The jihadist group IS, which has controlled parts of Syria for months, took the main northern Iraqi city of Mosul on June 10, exactly two months ago. It has since swept through much of the Sunni heartland and notched up devastating victories against federal and Kurdish troops, seizing Iraq’s largest dam and causing mass displacement. Over the past week alone, 200,000 people have been forced to flee from their homes, including all the residents of Iraq’s largest Christian town Qaraqosh.
– ‘Broad-based government’ –
At pains to assure war-weary Americans he was not being dragged into a new Iraqi quagmire, Obama put the onus on Iraqi politicians to form an inclusive government and turn the tide on jihadist expansion which has brought Iraq closer than ever to breakup. His comments were yet another nudge for Prime Minister Nuri al-Maliki to step aside and allow for a consensus government by abandoning what looks like an increasingly desperate bid to seek a third term.

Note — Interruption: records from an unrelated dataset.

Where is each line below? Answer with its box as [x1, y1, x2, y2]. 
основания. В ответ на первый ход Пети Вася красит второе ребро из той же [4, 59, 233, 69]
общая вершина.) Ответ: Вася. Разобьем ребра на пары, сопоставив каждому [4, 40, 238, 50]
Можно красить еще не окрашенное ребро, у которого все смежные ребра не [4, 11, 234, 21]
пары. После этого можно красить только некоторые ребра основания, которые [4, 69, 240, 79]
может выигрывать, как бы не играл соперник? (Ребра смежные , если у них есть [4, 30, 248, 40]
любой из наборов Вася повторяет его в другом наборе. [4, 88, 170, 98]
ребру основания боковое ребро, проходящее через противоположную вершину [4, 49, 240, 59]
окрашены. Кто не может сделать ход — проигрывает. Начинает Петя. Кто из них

Fabius hammered home the same message after meeting Deputy Prime Minister Hussein al-Shahristani in Baghdad Sunday. “In this time, Iraq particularly needs a broad-based unity government because all Iraqis need to feel represented to wage the fight against terrorism together,” he said. Federal Iraqi forces completely folded when IS militants launched their offensive.
The cash-strapped autonomous Kurdish region’s peshmerga force has also struggled and turning Sunni Arabs against the jihadists is seen as the key to rolling back two months of losses. German Foreign Minister Frank-Walter Steinmeier added his country’s support for the U.S. strikes. “Given the humanitarian catastrophe we support the targeted action by the U.S.,” he said. “The U.S. measures are important also to impede the further advance” of IS insurgents.Obama did not give a timetable for the U.S. military intervention but said Saturday that Iraq’s problems would not be solved in weeks. “This is going to be a long-term project,” he said. Kurdish and federal officials have welcomed the U.S. strikes as a much-needed morale boost and an opportunity to regroup and plan a joint fightback.